IMG_20141028_085331It’s a passage that I know well.  It’s one of my favourites and has been a source of comfort for me when the emotions of the day feel like alone-ness, anxiety, or even abandonment.

The phrase that struck me today is this: “We are more than conquerors.”

It’s one of those phrases that has what I call “teleological significance.”  It speaks to our purpose, our ambition, our direction, our goal.  There’s two facets to this:

The first recognises that what we observe in and around us in the world is a form of conquering.  I see Islamic extremists beheading Christians; they are trying to conquer the world with their expression of Islam.  I see areas of my own society, the Western World, which is blindly slipping into intolerant impositions that gives little value to freedom of conscience; it’s another form of attempted conquering.  It has ever been the way of the world.  This should not surprise us.

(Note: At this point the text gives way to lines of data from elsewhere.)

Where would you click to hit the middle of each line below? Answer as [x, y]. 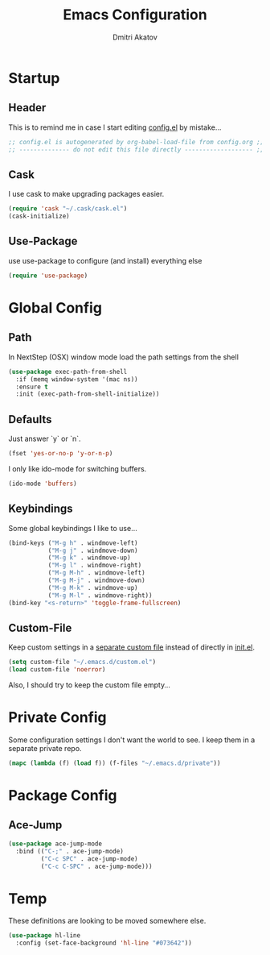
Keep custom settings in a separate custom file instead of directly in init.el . [132, 647]
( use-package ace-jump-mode [55, 844]
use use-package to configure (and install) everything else [105, 260]
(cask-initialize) [39, 216]
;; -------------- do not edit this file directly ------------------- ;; [136, 149]
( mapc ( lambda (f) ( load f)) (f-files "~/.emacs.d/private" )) [115, 763]
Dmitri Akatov [135, 37]
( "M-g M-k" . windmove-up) [93, 588]
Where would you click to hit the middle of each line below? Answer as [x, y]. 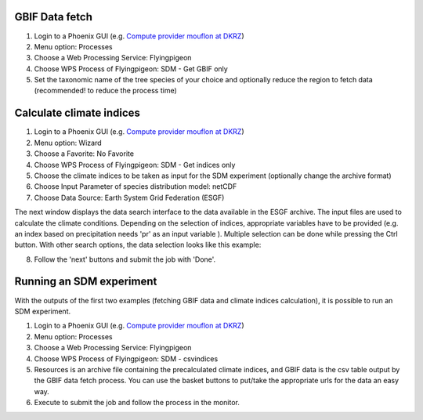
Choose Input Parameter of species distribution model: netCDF [136, 186]
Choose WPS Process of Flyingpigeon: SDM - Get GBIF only [131, 69]
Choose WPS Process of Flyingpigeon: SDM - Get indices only [135, 165]
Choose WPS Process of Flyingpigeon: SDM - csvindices [126, 358]
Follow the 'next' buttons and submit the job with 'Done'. [125, 259]
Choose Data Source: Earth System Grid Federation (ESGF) [129, 197]
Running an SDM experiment [86, 282]
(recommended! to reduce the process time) [106, 91]
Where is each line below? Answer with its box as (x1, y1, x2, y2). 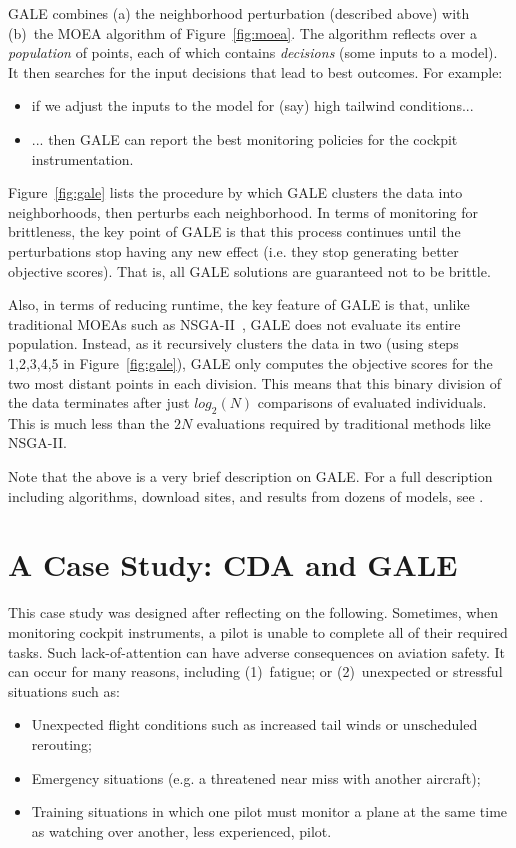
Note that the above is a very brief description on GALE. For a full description (8, 466, 493, 487)
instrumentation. (31, 148, 134, 169)
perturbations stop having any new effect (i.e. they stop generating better (8, 240, 459, 261)
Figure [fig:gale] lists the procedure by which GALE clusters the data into (8, 182, 463, 203)
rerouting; (31, 733, 92, 754)
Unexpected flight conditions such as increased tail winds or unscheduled (31, 714, 478, 735)
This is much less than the (8, 412, 170, 433)
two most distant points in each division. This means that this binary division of (8, 372, 502, 393)
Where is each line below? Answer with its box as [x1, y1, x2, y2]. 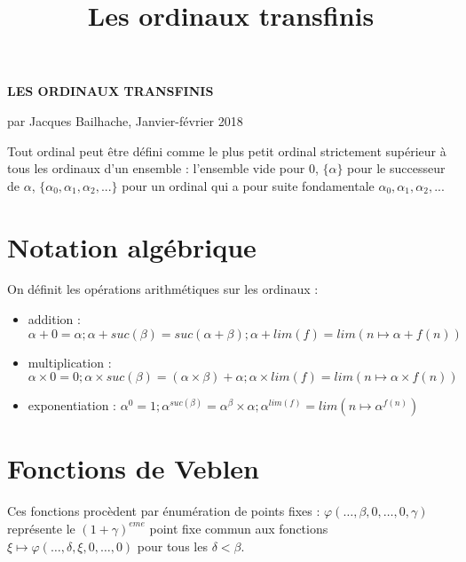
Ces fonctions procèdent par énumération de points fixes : [7, 502, 320, 520]
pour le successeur [347, 159, 446, 178]
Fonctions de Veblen [7, 450, 260, 487]
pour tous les [137, 536, 208, 555]
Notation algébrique [7, 228, 257, 265]
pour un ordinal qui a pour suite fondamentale [122, 176, 375, 194]
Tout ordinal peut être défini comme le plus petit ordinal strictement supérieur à [7, 141, 446, 160]
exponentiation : [28, 396, 116, 415]
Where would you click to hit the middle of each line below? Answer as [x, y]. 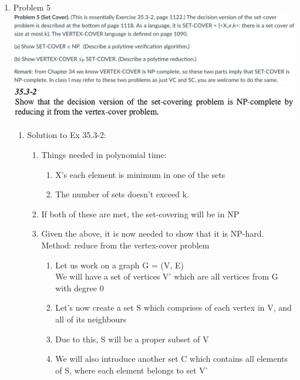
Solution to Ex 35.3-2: [67, 135]
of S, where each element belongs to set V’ [132, 370]
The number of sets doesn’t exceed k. [122, 194]
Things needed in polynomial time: [104, 155]
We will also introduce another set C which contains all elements [172, 359]
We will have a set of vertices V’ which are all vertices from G [167, 276]
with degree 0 [80, 287]
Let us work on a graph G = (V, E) [119, 265]
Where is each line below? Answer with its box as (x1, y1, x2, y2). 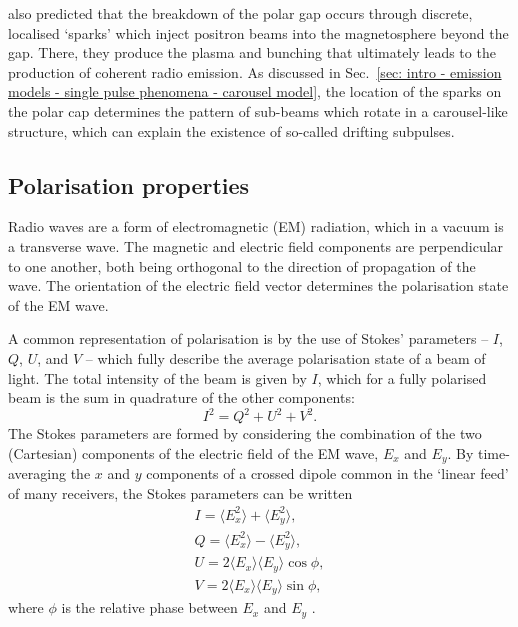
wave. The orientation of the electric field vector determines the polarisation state (8, 275, 509, 296)
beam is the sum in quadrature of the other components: (8, 387, 355, 408)
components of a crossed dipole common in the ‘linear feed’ (146, 463, 509, 484)
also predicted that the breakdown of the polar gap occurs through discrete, (8, 3, 473, 23)
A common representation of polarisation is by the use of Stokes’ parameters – (8, 328, 489, 349)
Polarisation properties (8, 169, 250, 200)
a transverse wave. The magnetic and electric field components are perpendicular (8, 235, 504, 256)
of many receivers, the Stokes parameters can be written (8, 482, 353, 503)
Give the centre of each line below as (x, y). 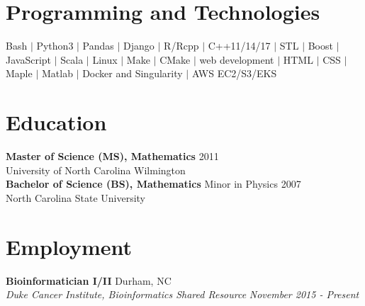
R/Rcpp (181, 46)
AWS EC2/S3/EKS (234, 73)
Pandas (98, 46)
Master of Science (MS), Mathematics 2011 (112, 156)
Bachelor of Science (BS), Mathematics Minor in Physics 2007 (153, 184)
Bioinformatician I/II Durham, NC (89, 280)
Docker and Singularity (133, 73)
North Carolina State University (75, 197)
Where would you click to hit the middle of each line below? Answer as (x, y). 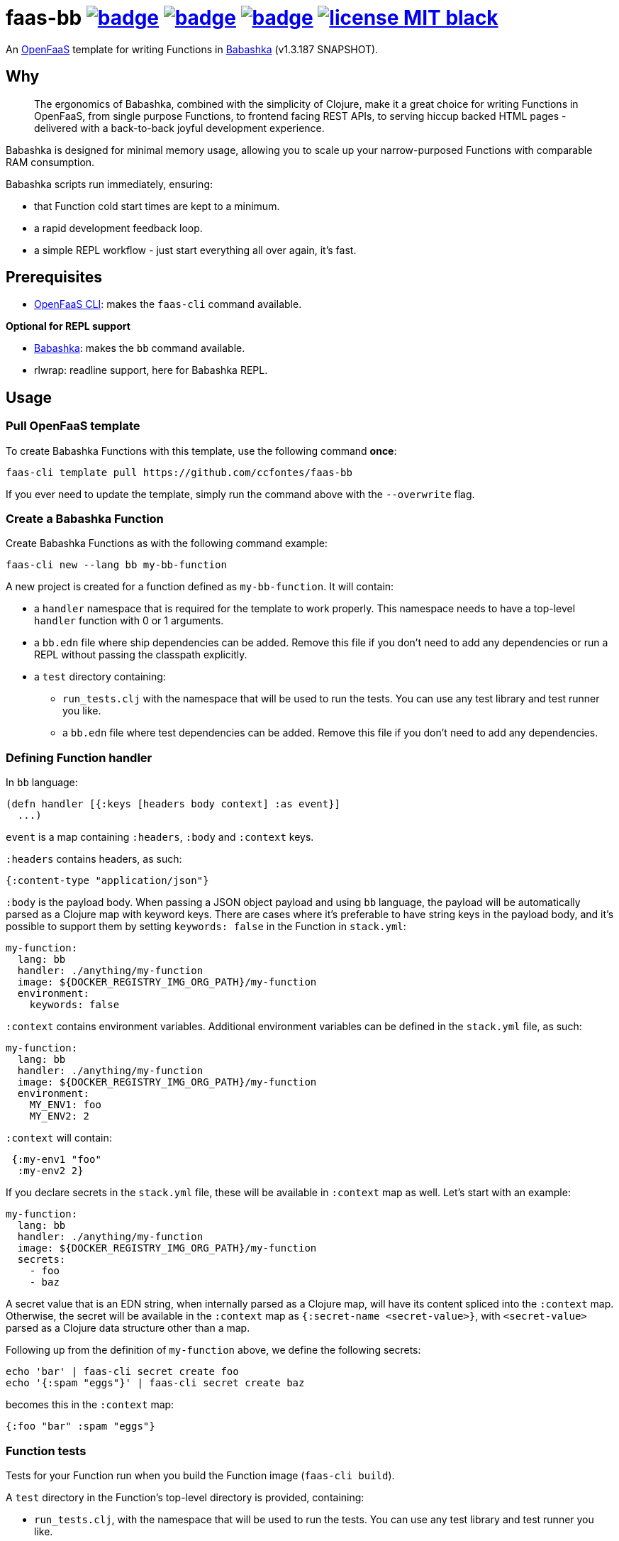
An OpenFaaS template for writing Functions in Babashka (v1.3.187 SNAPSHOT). (192, 49)
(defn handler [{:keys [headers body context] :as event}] (173, 804)
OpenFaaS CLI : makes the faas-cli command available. (168, 304)
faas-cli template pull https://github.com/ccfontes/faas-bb (179, 472)
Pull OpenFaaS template (73, 426)
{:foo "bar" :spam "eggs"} (80, 1426)
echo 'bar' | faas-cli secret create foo (122, 1372)
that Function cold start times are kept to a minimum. (157, 206)
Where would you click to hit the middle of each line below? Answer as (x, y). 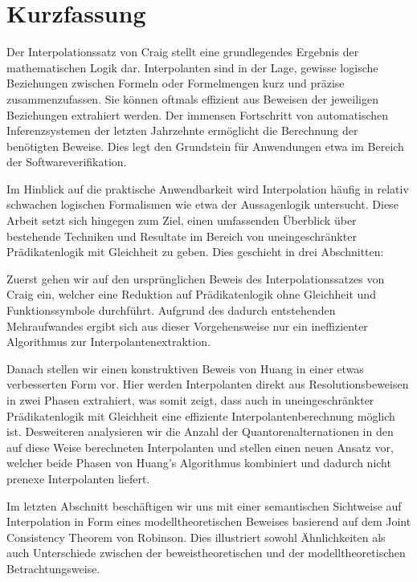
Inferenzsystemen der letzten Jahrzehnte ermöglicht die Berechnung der (182, 130)
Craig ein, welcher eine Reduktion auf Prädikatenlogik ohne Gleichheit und (191, 294)
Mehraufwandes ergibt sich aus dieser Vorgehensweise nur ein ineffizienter (187, 326)
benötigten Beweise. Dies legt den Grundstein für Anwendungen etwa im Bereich (205, 146)
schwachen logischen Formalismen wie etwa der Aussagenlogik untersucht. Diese (202, 204)
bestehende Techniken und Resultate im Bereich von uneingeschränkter (182, 236)
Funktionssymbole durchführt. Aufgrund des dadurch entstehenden (171, 310)
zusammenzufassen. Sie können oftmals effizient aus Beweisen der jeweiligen (193, 98)
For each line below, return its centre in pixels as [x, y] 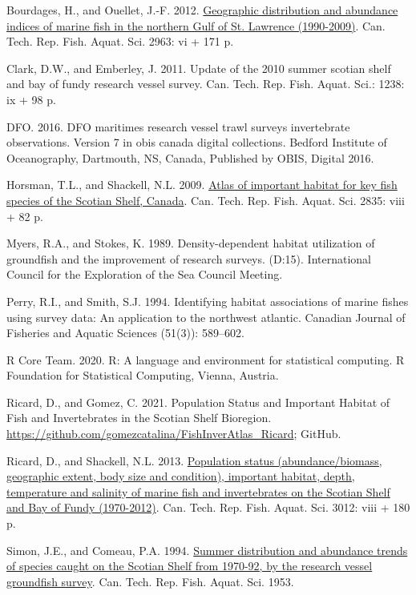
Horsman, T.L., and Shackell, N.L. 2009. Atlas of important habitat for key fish [202, 185]
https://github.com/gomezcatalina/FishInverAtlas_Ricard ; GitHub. [174, 434]
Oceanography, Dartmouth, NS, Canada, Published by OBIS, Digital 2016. [190, 157]
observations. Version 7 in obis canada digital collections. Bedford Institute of [197, 142]
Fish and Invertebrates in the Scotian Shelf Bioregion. [139, 418]
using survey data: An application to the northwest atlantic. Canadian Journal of [206, 317]
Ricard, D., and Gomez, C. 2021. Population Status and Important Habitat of [198, 402]
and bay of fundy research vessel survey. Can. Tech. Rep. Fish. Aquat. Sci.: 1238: [206, 84]
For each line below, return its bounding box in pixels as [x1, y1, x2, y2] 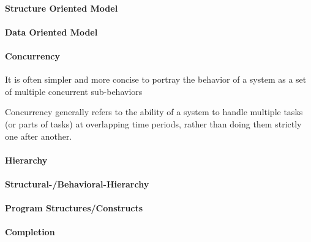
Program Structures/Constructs [5, 202, 143, 214]
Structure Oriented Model [5, 1, 118, 14]
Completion [5, 225, 55, 238]
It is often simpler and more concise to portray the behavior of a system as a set [5, 73, 307, 86]
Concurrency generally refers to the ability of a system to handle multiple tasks [5, 105, 303, 118]
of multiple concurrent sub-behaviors [5, 85, 143, 97]
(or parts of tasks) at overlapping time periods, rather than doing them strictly [5, 117, 302, 130]
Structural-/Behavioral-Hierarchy [5, 177, 149, 190]

The natural response is fear.  What does the future look like?  Will I and my children and my children’s children be safe?  To be safe, we look to win.  We fight back.  We use the same sword as what we perceive is against us: we spin and tear down, we demolish people as well as ideas, we demonise, we hound, we yell; we try to conquer.

The second facet recognises the reality: we are more than conquerors.  And our safety and security rests not on the ways and woes of what is around us, but upon the love of God in Jesus Christ.  The Kingdom of God is not headed by a weakened or sin-wracked king, but by the one who has conquered even death.  The foundation of our ultimate citizenship is sure, as is the certainty of it’s future.  God is the God of history, do you think he has abandoned this part of it?

And on that basis we face the conquering hordes (whoever or whatever they might be), not with fear, but in love-filled confidence.  We speak and act on truth with our confidence not in ourselves, but in the love of God.  We apply ourselves to his purpose.  We invest ourselves in his loving works.  We seek to capture every thought that’s floating through the social conscience and reimagine it in the light of the fact that God is actually real, and Jesus has actually risen and inaugurated the life of a renewed world.  He is so much more than any pretentious conqueror.  And we rest and work and have our being in him.